Mike Schwarz, KlingStubbins

Presently there are multiple high-density information technology (IT) cooling technologies available to data center designers and owners. Steadily increasing IT loads have spawned many options for this cooling infrastructure, and developing and procuring an optimal solution can be a formidable process. Questions frequently arise when high-density IT loads are planned in new and existing data centers, especially in environments within larger buildings such as laboratories where space, power, or cooling may be constrained. However, when the system characteristics for a particular data center environment are scrutinized, and capital and operational costs are developed, the appropriate cooling system can be determined and optimized.

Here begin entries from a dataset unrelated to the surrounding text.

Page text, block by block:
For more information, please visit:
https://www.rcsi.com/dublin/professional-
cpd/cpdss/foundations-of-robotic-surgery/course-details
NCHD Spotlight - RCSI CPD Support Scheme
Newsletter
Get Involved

This presentation will include an independent review, from an engineering design perspective, of five different types of high-density cooling technologies and how they operate to support different IT architectures. System requirements, primary and secondary coolants, and the pros and cons of some typical installations will be discussed. Layouts of each cooling system when supporting a deployment of IT cabinets at different cabinet loads will be illustrated to review spatial, airflow, and redundancy requirements. In addition, the impact of implementing each system in existing and new data centers, including required mechanical equipment, mechanical/electrical utility distribution, reliability, and constructability will be summarized.

As an example of a holistic approach to energy-efficient and cost-effective data center design, the total cost of ownership (TCO) for each cooling technology at different IT load configurations will be compared. This is the life-cycle cost to the owner to build the system and operate it over time. Differences between metrics such as annual energy consumption, power utilization effectiveness (PUE), and cost/kilowatt of IT load for each system, and the related mechanical cooling plant(s) will be highlighted.

This presentation will provide attendees with a better perspective on how to properly compare high-density IT cooling options and apply them in their facility or next building project.


Mike Schwarz is a senior mechanical engineer and a young leader at KlingStubbins who is actively involved in technology for the conservation and reduction of energy use in buildings. His efforts are of significant consequence not only to the firm, but to the future of the built environment as we engage in the pursuit of achieving Architecture 2030’s goal of carbon-neutral buildings. Recently, Mr. Schwarz examined what steps would be required to meet near-term 50 percent carbon reduction goals using real-life building design projects nearing completion in the office as case studies.

During the past several years, he has become a key resource in the firm's energy and cost modeling efforts to test strategies for LEED® project certification and to reduce building life-cycle costs. He also mentors new engineers in this field of rapidly-increasing importance. Mr. Schwarz has pioneered the use of Computational Fluid Dynamics (CFD) airflow analysis within the firm and focused the use of this technology on dozens of mission-critical data center projects, as well as other building system applications. He has conducted research and presented on energy-efficient data center cooling systems at various national conferences, including 7x24 Exchange's bi-annual conference and the Labs21 Annual Conference.

Mr. Schwarz is a graduate of the Pennsylvania State University with a degree in architectural engineering.